Caching is Magic

This blog is hosted on a small Linode machine that does many things; I was interested in speeding things up without improving the hardware.

For a blog, caching makes a lot of sense, since posts usually don't change much (or at all) with time; only aggregate pages change (with every new post).

In the same way, if you manage a website that serves content that's not updated frequently (case in point: product pages on an eCommerce site), implementing caching should be the first thing you try, before worrying about machines, load balancing, database bottleneck, etc.

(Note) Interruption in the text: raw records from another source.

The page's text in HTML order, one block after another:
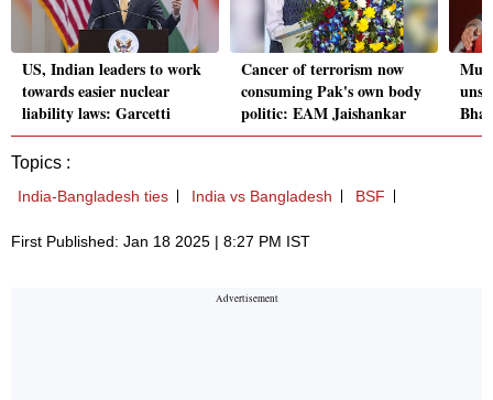
US, Indian leaders to work
towards easier nuclear
liability laws: Garcetti
Cancer of terrorism now
consuming Pak's own body
politic: EAM Jaishankar
Topics :
India-Bangladesh ties India vs Bangladesh BSF
First Published: Jan 18 2025 | 8:27 PM IST
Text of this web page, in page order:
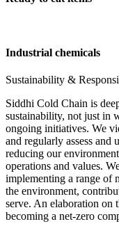
Industrial chemicals
Sustainability &
Siddhi Cold Chain is
sustainability, not just in
ongoing initiatives. We
and regularly assess and
reducing our
operations and values.
implementing a range of
the environment,
serve. An elaboration on
becoming a net-zero
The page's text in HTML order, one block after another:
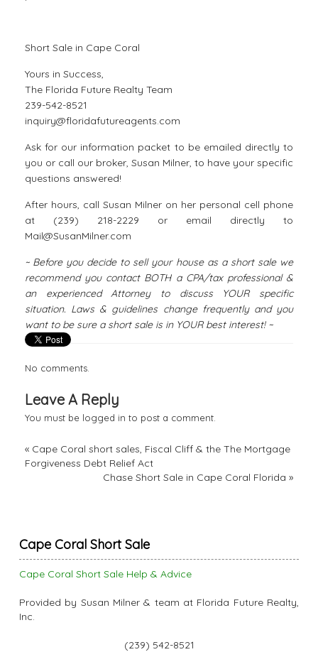
Short Sale in Cape Coral
Yours in Success,
The Florida Future Realty Team
239-542-8521
inquiry@floridafutureagents.com
Ask for our information packet to be emailed directly to
you or call our broker, Susan Milner, to have your specific
questions answered!
After hours, call Susan Milner on her personal cell phone
at (239) 218-2229 or email directly to
Mail@SusanMilner.com
~ Before you decide to sell your house as a short sale we
recommend you contact BOTH a CPA/tax professional &
an experienced Attorney to discuss YOUR specific
situation. Laws & guidelines change frequently and you
want to be sure a short sale is in YOUR best interest! ~
No comments.
Leave A Reply
You must be logged in to post a comment.
« Cape Coral short sales, Fiscal Cliff & the The Mortgage
Forgiveness Debt Relief Act
Chase Short Sale in Cape Coral Florida »
Cape Coral Short Sale
Cape Coral Short Sale Help & Advice
Provided by Susan Milner & team at Florida Future Realty,
Inc.
(239) 542-8521
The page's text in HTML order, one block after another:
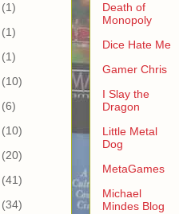
(1)
(1)
(1)
(10)
(6)
(10)
(20)
(41)
(34)
Death of
Monopoly
Dice Hate Me
Gamer Chris
I Slay the
Dragon
Little Metal
Dog
MetaGames
Michael
Mindes Blog
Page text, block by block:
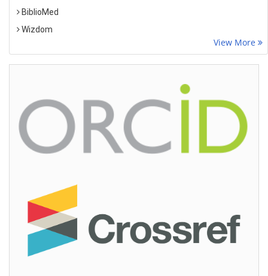
BiblioMed
Wizdom
View More
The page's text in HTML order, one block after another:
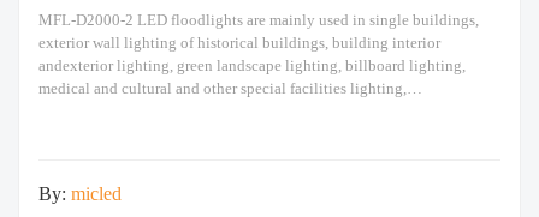
MFL-D2000-2 LED floodlights are mainly used in single buildings,
exterior wall lighting of historical buildings, building interior
andexterior lighting, green landscape lighting, billboard lighting,
medical and cultural and other special facilities lighting,
By: micled
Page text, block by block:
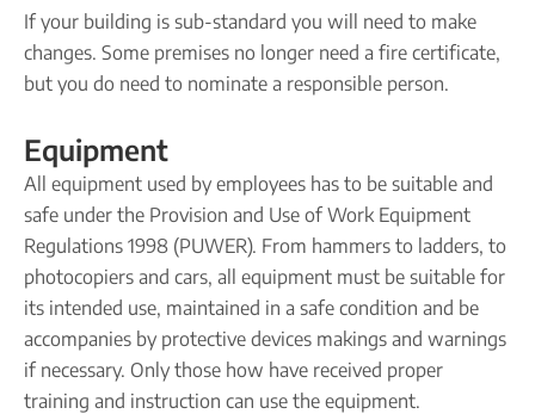
If your building is sub-standard you will need to make
changes. Some premises no longer need a fire certificate,
but you do need to nominate a responsible person.
Equipment
All equipment used by employees has to be suitable and
safe under the Provision and Use of Work Equipment
Regulations 1998 (PUWER). From hammers to ladders, to
photocopiers and cars, all equipment must be suitable for
its intended use, maintained in a safe condition and be
accompanies by protective devices makings and warnings
if necessary. Only those how have received proper
training and instruction can use the equipment.
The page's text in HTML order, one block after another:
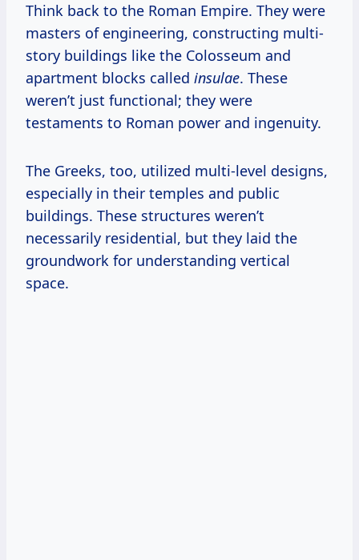
Think back to the Roman Empire. They were
masters of engineering, constructing multi-
story buildings like the Colosseum and
apartment blocks called insulae. These
weren’t just functional; they were
testaments to Roman power and ingenuity.
The Greeks, too, utilized multi-level designs,
especially in their temples and public
buildings. These structures weren’t
necessarily residential, but they laid the
groundwork for understanding vertical
space.
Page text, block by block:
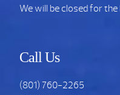
We will be closed for
Call Us
(801) 760-2265
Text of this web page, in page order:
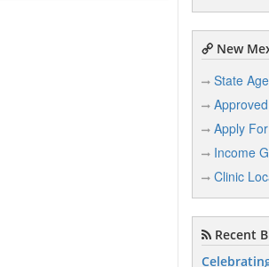
New
State
Apply
Income
Clinic
Recent
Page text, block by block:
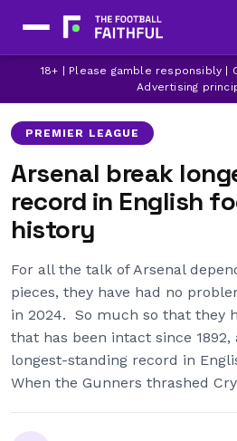
18+ | Please gamble responsibly |
Advertising
ARSENAL EFL
PREMIER LEAGUE
Arsenal break
record in English
history
For all the talk of Arsenal
pieces, they have had no
in 2024. So much so that they
that has been intact since
longest-standing record in
When the Gunners thrashed
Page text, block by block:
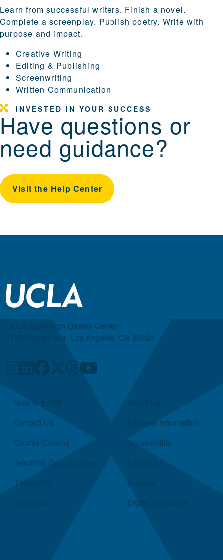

I first tested the existing config. with ApacheBench on 5000 requests and a concurrency of 200; that failed after the 1000th request:

# ab -n 5000 -c 200 http://blogs.medusis.com/
This is ApacheBench, Version 2.3 
Benchmarking blog.medusis.com (be patient)
Completed 500 requests
Completed 1000 requests
apr_socket_recv: Connection timed out (110)
Total of 1022 requests completed

Then I implemented disk-based caching thusly (Apache2 on Debian):

turned on mod_disk_cache (mod_cache is automatically turned on as a dependency of mod_disk_cache): a2enmod mod_disk_cache
set up caching in the corresponding VirtualHost (CacheEnable disk /)
restarted Apache /etc/init.d/apache2 restart

And that's it! Cache is on! The results are good -- here's the output from a new test with ApacheBench (edited for length):

# ab -n 5000 -c 200 http://blogs.medusis.com/
This is ApacheBench, Version 2.3 

Server Software:        Apache/2.2.16
Server Hostname:      blog.medusis.com
Server Port:               80

Document Path:          /
Document Length:        9689 bytes

Concurrency Level:      200
Time taken for tests:   15.633 seconds
Complete requests:      5000
Failed requests:        0
Write errors:           0
Total transferred:      49997231 bytes
HTML transferred:       48755613 bytes
Requests per second:    319.83 [#/sec] (mean)
Time per request:       625.327 [ms] (mean)
Time per request:       3.127 [ms] (mean, across all concurrent requests)
Transfer rate:          3123.19 [Kbytes/sec] received

Percentage of the requests served within a certain time (ms)
 50%    291
 66%    299
 75%    301
 80%    303
 90%    341
 95%   1144
 98%   7375
 99%   9234
100%  14428 (longest request)

These numbers are not extraordinary but they are honorable:

90% of requests are served under 400 ms (less than half a second)
no request fails
the mean number of requests per second is over 300 (wich is a respectable amount of traffic -- in 2008, Twitter used to get a mean of 300 requests per second).

There are many other things to caching; for instance, for disk-based caching you need a way to periodically clear the cache with htcacheclean. For more on this, Google and man pages are your friends.

But the point is: caching is the closest thing to a free lunch!